The Collection class provides an interface for managing, querying, and manipulating a group of simulations stored in a directory, with support for filtering, indexing, and MPI communication.

Arguments:

path:typing.Optional[StrPath]=None
uid:typing.Optional[str]=None
create_if_not_exist:bool=True
comm:typing.Optional[Comm]=None
index_instance:typing.Optional[Index]=None
sync_collection:bool=True
filter:typing.Optional[Filter]=None

Attributes:

FROZEN:bool=False
If True, the collection does not look for new simulations after initialization.
uid:CollectionUID=CollectionUID(uid or self._index.resolve_uid(self.path))
Unique identifier for the collection.
path:pathlib.Path=Path(path or self._index.resolve_path(uid.upper())).absolute()
Filesystem path to the collection directory.
fromUID=_CollectionPicker()
_comm=Communicator()
_index=bamboost.core.collection.Collection(index_instance) or bamboost.index.Index.bamboost.index.Index.default
_filter=bamboost.core.collection.Collection(filter)
k:_FilterKeys=_FilterKeys(self)
Helper for key completion and filtering.
_orm:CollectionORM | bamboost.index.sqlmodel.FilteredCollection
Returns the ORM (Object Relational Mapping) object for the collection.

If a filter is applied to the collection, returns a FilteredCollection object that represents the filtered view. Otherwise, returns the base CollectionORM object for the collection.
df:pandas.pandas.DataFrame
DataFrame view of the collection and its parameter space.

Examples:

>>> db = Collection("path/to/collection")
>>> db.df  # DataFrame of the collection
>>> sim = db["simulation_name"]  # Access a simulation by name
>>> filtered = db.filter(db.k["param"] == 42)

Bases

ElligibleForPlugin1

ElligibleForPlugin.__new__()

Collection.__getitem__(self, name_or_index) -> Simulation

Retrieve a Simulation from the collection by name or index.

Arguments:

name_or_index:str | int
The name of the simulation (str) or its index (int) in the collection dataframe.

Returns

SimulationThe corresponding Simulation object.

Examples:

>>> sim = collection["simulation_name"]
>>> sim = collection[0]

Collection.__len__(self) -> int

Collection.filter(self, *operators) -> Collection

Returns a new Collection filtered by the given operators.

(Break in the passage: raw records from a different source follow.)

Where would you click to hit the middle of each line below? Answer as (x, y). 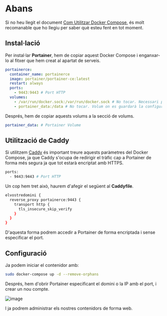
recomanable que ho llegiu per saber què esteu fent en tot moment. (74, 27)
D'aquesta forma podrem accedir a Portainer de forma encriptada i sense (80, 232)
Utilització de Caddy (37, 140)
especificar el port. (25, 238)
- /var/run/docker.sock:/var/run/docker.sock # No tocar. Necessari (86, 102)
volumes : (19, 97)
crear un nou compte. (27, 289)
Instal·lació (23, 43)
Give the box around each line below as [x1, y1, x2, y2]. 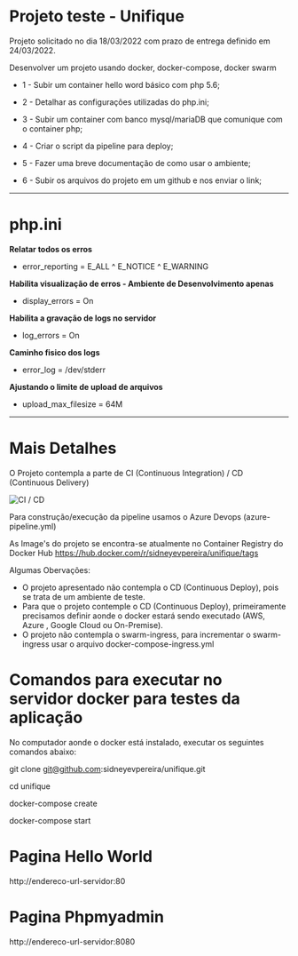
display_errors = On [21, 295, 94, 306]
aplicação [9, 708, 83, 728]
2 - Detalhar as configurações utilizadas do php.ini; [21, 96, 210, 108]
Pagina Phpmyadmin [9, 906, 165, 927]
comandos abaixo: [9, 746, 77, 757]
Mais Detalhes [9, 438, 117, 458]
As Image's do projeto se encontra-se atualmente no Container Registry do [9, 538, 284, 548]
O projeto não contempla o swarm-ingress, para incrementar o [21, 629, 251, 640]
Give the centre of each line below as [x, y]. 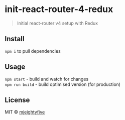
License [17, 100]
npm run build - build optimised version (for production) [63, 84]
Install [15, 39]
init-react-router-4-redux [59, 9]
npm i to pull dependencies [33, 51]
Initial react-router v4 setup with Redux [57, 23]
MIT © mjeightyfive [25, 112]
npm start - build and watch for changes [47, 79]
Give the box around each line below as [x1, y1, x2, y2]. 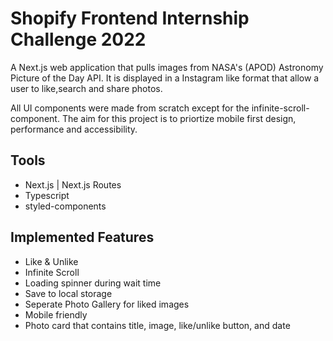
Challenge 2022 [10, 28, 147, 51]
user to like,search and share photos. [10, 82, 163, 94]
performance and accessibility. [10, 123, 138, 135]
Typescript [24, 189, 70, 201]
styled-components [24, 200, 107, 212]
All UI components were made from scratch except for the [10, 102, 250, 114]
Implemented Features [10, 229, 155, 246]
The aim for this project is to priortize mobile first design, [61, 112, 297, 124]
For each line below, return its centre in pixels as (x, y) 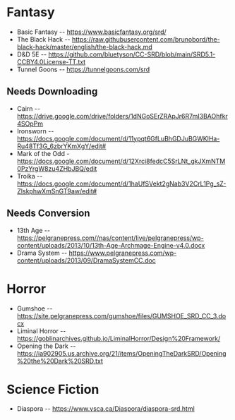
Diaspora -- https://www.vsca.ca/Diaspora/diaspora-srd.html (106, 409)
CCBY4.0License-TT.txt (51, 61)
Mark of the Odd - (43, 153)
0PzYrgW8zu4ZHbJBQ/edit (57, 168)
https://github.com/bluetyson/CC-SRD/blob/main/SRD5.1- (132, 54)
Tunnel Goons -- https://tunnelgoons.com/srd (83, 69)
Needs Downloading (52, 91)
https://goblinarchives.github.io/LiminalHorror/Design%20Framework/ (119, 338)
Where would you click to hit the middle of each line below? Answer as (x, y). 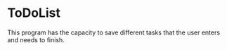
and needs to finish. (36, 39)
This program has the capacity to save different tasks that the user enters (113, 32)
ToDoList (34, 13)
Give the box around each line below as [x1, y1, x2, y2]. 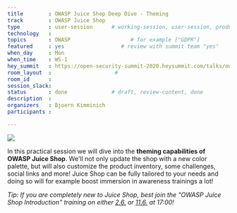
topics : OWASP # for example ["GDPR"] [7, 37, 200, 44]
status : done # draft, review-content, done [7, 89, 203, 96]
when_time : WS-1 [7, 56, 68, 63]
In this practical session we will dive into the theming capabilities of [7, 147, 206, 155]
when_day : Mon [7, 50, 65, 57]
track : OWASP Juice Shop [7, 17, 106, 24]
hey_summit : [7, 63, 52, 70]
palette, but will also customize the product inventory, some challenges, [7, 162, 217, 170]
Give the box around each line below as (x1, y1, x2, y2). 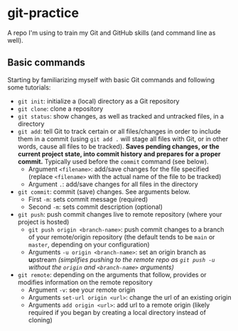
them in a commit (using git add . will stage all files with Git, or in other (17, 134, 229, 143)
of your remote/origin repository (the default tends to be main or (28, 232, 215, 241)
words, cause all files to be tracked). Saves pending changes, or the (17, 142, 220, 151)
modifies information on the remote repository (17, 278, 153, 286)
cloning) (28, 315, 53, 324)
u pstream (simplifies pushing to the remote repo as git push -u (28, 255, 215, 264)
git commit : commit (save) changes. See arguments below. (17, 187, 190, 196)
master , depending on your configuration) (28, 240, 151, 249)
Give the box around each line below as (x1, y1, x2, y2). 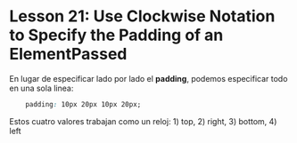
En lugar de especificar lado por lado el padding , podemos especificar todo (9, 73, 288, 83)
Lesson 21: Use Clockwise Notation (9, 6, 276, 27)
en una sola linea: (9, 83, 74, 93)
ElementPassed (9, 44, 128, 64)
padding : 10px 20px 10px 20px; (25, 99, 142, 108)
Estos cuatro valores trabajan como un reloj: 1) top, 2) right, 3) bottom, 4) (9, 115, 277, 126)
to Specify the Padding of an (9, 25, 224, 45)
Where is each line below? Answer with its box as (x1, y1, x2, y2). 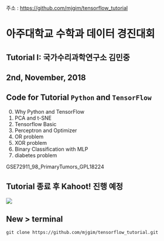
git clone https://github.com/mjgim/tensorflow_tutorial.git (6, 230, 159, 236)
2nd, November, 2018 (6, 72, 86, 83)
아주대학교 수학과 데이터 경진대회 (6, 28, 155, 40)
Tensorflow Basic (14, 120, 57, 127)
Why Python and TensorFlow (14, 108, 85, 115)
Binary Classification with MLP (14, 145, 88, 152)
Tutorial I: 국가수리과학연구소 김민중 (6, 52, 130, 62)
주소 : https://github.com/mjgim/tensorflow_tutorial (6, 5, 128, 11)
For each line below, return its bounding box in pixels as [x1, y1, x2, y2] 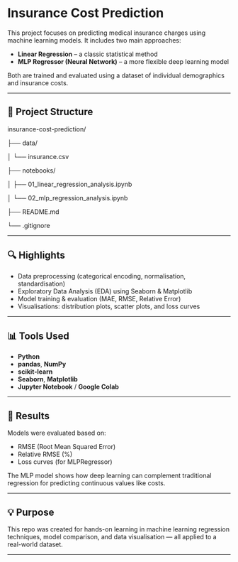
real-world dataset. [7, 540, 64, 549]
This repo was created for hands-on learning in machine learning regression [7, 525, 230, 534]
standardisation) [17, 279, 66, 288]
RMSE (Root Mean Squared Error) [17, 443, 116, 451]
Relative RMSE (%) [17, 450, 73, 459]
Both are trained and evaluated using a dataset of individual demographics [7, 71, 225, 80]
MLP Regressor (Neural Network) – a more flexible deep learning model [17, 57, 229, 65]
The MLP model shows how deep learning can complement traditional [7, 471, 212, 480]
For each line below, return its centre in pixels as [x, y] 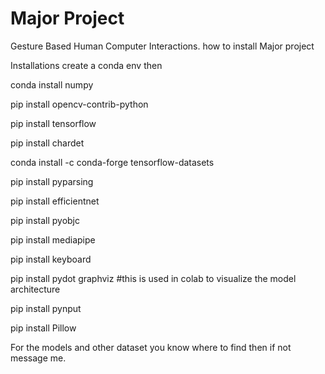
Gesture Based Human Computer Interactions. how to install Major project [162, 46]
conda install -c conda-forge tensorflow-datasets [112, 162]
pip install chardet [47, 143]
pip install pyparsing [52, 181]
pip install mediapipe [53, 239]
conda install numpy [52, 84]
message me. [38, 358]
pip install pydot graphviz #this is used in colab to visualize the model [153, 278]
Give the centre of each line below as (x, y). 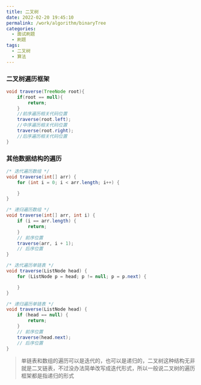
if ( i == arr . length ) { (47, 221)
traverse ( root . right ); (45, 131)
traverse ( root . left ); (44, 120)
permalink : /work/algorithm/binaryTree (56, 23)
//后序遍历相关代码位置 (42, 136)
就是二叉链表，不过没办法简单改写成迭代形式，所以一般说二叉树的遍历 (108, 368)
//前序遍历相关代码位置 (42, 114)
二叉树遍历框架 (28, 79)
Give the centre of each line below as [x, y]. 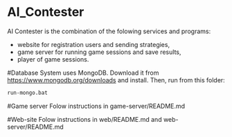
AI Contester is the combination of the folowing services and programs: [109, 31]
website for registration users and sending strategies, [93, 44]
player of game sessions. [53, 59]
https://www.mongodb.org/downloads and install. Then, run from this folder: [116, 80]
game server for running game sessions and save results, [99, 52]
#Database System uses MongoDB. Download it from [83, 73]
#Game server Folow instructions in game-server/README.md [96, 106]
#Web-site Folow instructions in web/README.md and [84, 119]
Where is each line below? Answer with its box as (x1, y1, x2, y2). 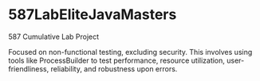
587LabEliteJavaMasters (8, 6, 177, 24)
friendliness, (8, 64, 49, 73)
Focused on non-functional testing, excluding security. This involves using (8, 47, 253, 56)
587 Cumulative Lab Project (8, 32, 100, 41)
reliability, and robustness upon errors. (50, 64, 178, 73)
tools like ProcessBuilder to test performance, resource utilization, (8, 56, 226, 65)
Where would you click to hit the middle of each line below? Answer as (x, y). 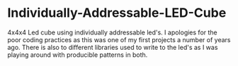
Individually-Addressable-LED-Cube (117, 13)
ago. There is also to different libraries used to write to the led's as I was (113, 47)
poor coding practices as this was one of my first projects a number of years (119, 39)
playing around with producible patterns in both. (78, 55)
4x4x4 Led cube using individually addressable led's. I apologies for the (112, 32)
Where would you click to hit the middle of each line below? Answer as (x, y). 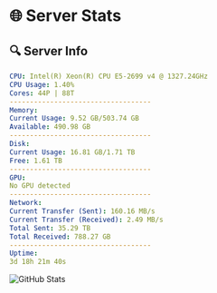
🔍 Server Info (49, 51)
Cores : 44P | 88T (42, 93)
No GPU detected (40, 186)
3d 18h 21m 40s (38, 262)
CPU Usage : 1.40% (42, 84)
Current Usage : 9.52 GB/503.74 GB (75, 119)
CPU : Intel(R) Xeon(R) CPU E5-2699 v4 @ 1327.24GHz (108, 76)
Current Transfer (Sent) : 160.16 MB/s (82, 211)
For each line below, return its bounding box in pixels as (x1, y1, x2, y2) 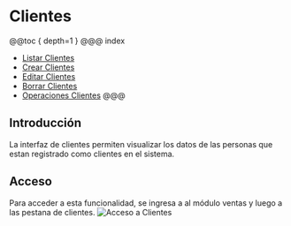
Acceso (9, 174, 53, 189)
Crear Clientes (21, 62, 75, 72)
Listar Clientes (21, 52, 75, 63)
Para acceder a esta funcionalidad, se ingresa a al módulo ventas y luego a (9, 197, 283, 208)
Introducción (9, 116, 82, 131)
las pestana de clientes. (9, 207, 96, 217)
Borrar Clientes (21, 80, 78, 91)
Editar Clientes (21, 71, 76, 81)

This method applies the specified filter operators to the collection and returns a new Collection instance representing the filtered view. The original collection remains unchanged.

Arguments:

operators:Operator=()

Returns

CollectionA new Collection instance containing only the simulations that

Examples:

>>> filtered = collection.filter(collection.k["param"] == 42)

Collection.all_simulation_names(self) -> list[str]

Returns a list of all simulation names in the collection.

Returns

list[str]list[str]: A list containing the names of all simulations in the collection.

Collection.sync_cache(self, *, force_all=False) -> None

Synchronize the database for this collection.

This method updates the collection's cache by syncing the underlying index and filesystem. It ensures that the collection's metadata and simulation information are up to date. If force_all is True, a full rescan and update of all simulations in the collection will be performed, regardless of their current cache state.

Arguments:

force_all:bool=False
If True, force a full resync of all simulations in the collection. If False (default), only update simulations that are out of sync.

Collection.create_simulation(self, name=None, parameters=None, *, description=None, files=None, links=None, override=False) -> SimulationWriter

Create and initialize a new simulation in the collection, returning a SimulationWriter object.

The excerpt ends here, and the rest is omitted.